The lights and siren were on as Officer Rob Impemba rounded a curve on Beach Street and encountered a man waving his arms – drunk, stumbling but not out of breath.
It was police Sgt. Evan Franklin and he was asking Impemba for a ride home.
“He asked me, ‘Can you get me home?’” Impemba testified on Monday in Suffolk Superior Court about his controversial interaction with Franklin, who was dismissed from the department for the incident in the wake of the Talbot murder.
As the trial shifted gears Monday from State Police crime scene experts to Revere Police officers who responded to the scene, Impemba gave first-person testimony to one of the more controversial side stories to the Talbot case.
Franklin was allegedly one of the officers drinking behind Revere High School (RHS) during the shooting of Talbot. Impemba said that Franklin never mentioned the shooting or any of the circumstances during their two to three minute ride.
When the initial call for a shooting came in, Impemba traveled from a traffic stop on VFW Parkway to the back of RHS. In the process, he met Franklin.
“As soon as I stopped the vehicle, he rested his hands on the passenger side door and stated, ‘Can you get me home?’” Impemba said. “I knew where he lived. I said, ‘Sarge, I’m on my way to a shots fired call and a possible man down at the high school. He had no immediate response. He put his hand on the back door of the cruiser and stated, ‘Just get me to Broadway then.’ He appeared extremely intoxicated, eyes glassy and speech slurred.”
Impemba said Franklin did not order him to take him to Broadway, but rather he decided to take him there as opposed to getting out and possibly getting in an argument and losing valuable time.
So, instead of going directly to the high school, Impemba drove to Central Avenue and Broadway, took a right onto Broadway and then another right onto East Mountain Avenue.
That’s where he said he let out Franklin.
“He obviously didn’t want to have any conversation with me because he just jumped out and said, ‘See you later,’ and then ran across Broadway,” said Impemba.
The defense seized upon the fact that Franklin did not appear out of breath.
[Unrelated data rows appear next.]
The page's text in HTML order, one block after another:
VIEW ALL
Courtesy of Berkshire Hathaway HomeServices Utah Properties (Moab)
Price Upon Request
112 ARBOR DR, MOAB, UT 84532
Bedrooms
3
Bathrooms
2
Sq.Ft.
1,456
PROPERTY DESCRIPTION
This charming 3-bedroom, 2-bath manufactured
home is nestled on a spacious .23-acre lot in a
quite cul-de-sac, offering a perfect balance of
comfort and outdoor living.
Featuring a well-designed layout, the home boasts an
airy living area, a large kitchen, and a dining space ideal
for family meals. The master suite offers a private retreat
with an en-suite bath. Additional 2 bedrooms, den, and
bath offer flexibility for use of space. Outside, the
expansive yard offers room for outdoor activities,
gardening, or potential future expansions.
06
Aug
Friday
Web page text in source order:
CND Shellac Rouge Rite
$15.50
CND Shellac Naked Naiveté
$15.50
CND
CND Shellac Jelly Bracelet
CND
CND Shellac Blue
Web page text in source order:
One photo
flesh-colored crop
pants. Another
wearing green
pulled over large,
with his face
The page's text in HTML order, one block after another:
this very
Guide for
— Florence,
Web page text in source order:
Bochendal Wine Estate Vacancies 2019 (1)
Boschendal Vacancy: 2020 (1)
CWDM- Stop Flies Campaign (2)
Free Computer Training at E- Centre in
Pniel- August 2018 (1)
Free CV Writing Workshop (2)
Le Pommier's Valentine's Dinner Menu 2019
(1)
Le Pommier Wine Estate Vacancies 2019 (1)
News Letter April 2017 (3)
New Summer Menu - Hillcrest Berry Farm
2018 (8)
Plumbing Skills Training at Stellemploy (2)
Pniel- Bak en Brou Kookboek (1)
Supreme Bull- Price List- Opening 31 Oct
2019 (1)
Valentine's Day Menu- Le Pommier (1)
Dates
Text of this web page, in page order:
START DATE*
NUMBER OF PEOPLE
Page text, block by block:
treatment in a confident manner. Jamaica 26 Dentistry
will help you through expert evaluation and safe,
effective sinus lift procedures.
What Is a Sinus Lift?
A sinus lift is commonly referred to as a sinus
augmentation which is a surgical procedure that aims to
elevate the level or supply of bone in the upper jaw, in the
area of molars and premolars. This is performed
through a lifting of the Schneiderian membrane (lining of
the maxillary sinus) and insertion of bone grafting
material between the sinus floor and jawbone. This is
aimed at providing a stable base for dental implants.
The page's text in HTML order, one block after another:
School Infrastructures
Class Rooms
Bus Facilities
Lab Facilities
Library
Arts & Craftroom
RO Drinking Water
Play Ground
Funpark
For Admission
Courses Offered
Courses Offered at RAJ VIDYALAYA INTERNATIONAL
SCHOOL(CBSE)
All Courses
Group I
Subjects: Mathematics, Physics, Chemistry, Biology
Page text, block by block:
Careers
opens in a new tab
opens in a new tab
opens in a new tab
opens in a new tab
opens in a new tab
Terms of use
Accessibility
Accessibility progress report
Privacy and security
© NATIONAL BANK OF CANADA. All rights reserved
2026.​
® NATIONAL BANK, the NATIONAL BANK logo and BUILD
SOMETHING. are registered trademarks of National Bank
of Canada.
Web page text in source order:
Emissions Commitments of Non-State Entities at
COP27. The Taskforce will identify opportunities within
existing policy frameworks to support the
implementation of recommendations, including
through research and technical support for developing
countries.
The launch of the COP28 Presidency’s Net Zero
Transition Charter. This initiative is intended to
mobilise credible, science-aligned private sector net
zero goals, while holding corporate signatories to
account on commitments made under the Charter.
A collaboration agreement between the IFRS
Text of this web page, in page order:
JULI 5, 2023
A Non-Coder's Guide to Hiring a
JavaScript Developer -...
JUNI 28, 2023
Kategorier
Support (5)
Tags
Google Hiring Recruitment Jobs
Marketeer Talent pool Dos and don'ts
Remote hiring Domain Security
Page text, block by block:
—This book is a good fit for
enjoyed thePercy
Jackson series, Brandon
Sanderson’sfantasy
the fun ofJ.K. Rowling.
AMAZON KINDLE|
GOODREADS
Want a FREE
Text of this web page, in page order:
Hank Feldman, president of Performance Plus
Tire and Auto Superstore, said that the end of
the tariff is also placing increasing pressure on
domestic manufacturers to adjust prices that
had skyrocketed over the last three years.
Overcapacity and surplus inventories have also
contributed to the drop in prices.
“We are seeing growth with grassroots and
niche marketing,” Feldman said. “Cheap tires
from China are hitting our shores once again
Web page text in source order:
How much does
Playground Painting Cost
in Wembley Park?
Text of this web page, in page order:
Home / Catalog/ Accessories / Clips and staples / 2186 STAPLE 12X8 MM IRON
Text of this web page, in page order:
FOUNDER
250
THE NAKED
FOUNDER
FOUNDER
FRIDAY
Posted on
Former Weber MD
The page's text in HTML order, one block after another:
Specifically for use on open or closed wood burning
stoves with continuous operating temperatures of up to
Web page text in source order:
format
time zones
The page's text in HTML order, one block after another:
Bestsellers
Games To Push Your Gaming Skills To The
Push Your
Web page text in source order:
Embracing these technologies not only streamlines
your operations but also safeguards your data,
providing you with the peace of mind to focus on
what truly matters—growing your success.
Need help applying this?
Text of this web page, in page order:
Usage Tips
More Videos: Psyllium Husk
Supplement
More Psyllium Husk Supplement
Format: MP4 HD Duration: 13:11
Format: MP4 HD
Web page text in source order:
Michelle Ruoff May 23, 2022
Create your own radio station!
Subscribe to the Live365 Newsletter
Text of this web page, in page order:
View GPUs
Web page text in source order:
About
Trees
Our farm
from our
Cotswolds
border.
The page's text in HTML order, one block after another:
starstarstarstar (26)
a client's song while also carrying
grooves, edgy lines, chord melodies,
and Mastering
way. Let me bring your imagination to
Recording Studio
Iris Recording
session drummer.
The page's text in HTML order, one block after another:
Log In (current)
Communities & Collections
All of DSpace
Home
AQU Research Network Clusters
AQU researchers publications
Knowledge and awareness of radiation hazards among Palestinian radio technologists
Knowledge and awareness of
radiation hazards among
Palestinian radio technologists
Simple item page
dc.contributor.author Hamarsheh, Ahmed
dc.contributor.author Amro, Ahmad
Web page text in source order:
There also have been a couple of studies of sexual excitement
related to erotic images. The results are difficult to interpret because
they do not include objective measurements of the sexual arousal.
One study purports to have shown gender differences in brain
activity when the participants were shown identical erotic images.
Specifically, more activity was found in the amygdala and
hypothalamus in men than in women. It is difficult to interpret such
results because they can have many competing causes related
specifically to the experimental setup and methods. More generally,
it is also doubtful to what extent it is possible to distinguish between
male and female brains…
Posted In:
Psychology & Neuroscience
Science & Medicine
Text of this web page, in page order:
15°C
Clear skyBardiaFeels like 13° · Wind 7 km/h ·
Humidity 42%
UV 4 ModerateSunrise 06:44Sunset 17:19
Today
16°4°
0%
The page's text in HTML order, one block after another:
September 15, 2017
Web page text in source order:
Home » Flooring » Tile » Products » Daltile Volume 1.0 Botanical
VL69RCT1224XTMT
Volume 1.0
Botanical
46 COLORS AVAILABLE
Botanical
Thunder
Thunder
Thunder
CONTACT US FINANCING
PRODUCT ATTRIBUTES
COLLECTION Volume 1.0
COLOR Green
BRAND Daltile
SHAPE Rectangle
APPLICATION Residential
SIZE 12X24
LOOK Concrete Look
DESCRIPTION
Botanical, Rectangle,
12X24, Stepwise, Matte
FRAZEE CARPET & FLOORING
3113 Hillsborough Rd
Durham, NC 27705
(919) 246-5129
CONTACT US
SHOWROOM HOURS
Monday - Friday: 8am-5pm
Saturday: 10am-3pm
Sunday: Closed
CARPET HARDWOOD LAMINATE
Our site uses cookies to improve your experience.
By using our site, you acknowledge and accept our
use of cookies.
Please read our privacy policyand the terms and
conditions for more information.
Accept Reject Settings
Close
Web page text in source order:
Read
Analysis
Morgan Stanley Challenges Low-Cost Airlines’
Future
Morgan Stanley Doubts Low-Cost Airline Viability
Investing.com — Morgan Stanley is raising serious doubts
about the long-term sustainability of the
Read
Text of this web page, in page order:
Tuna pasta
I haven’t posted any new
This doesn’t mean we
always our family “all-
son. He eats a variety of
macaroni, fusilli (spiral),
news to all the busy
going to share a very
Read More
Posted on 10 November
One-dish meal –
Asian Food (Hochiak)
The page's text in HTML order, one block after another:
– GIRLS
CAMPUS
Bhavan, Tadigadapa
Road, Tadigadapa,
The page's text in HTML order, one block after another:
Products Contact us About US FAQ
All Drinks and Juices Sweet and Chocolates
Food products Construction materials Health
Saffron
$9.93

Prosecutors said he ran from the scene of the shooting, which would have meant running up a gigantic hill on Janrvin Avenue and then down the other side of that hill.
It’s a jaunt that the defense said would cause most people to be out of breath and sweaty.
“There’s a large hill on Janvrin Avenue, right?” said Defense Attorney Peter Krupp.
“Was Sgt. Franklin out of breath?” he asked.
“No,” said Impemba.
“Was Sgt. Franklin at the high school?” asked Krupp.
“Well, I wasn’t there, so I can’t prove he was there,” said Impemba.
“So he might not have run from the high school?” said Krupp.
“Either that or he regained his breath,” said Impemba.